What the task asks: Restate each entry below exactly; pictures stay out of the copy.

Data for review:

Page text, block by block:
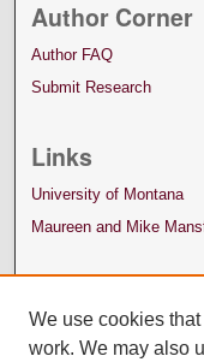
Author Corner
Author FAQ
Submit Research
Links
University of Montana
Maureen and Mike
We use cookies
work. We may also
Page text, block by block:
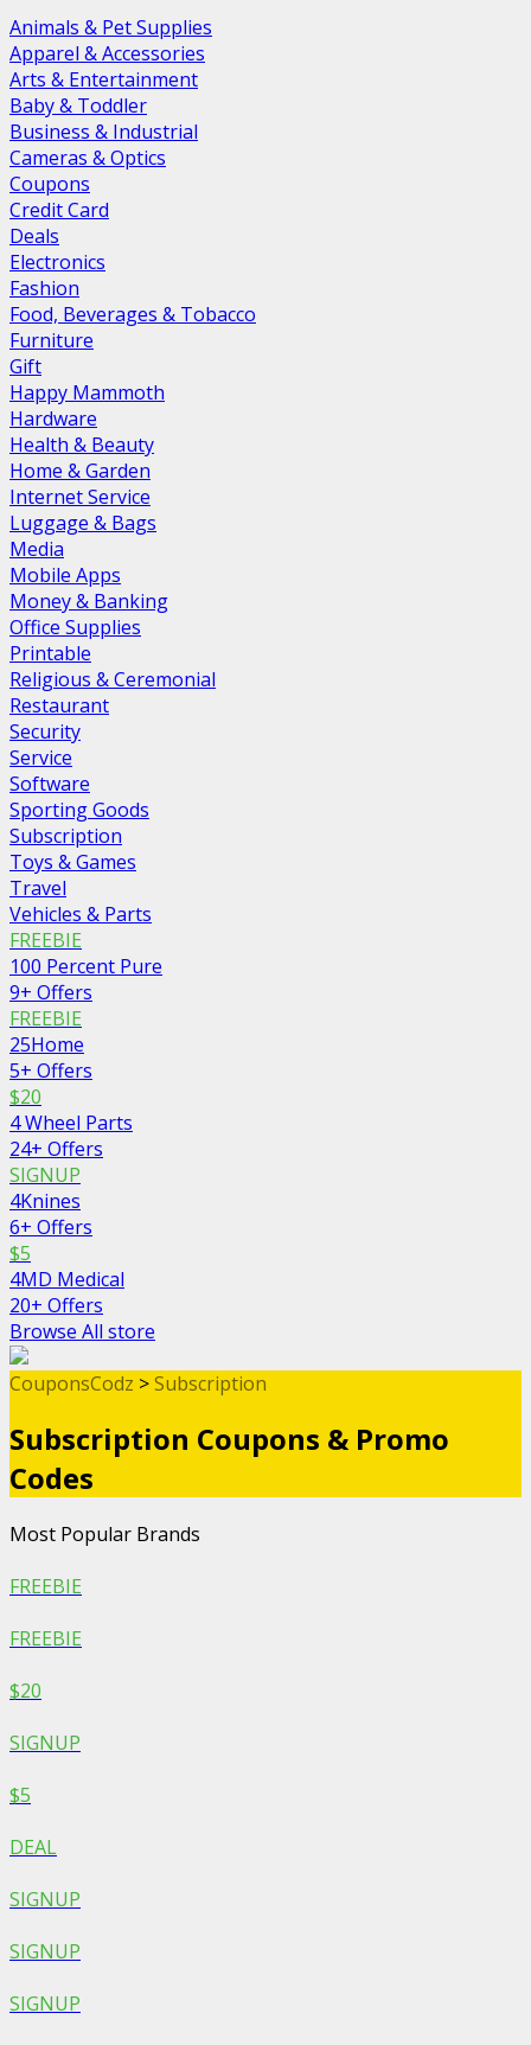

Result of this task:
Page text, block by block:
Author Corner
Author FAQ
Submit Research
Links
University of Montana
Maureen and Mike
We use cookies
work. We may also
Page text, block by block:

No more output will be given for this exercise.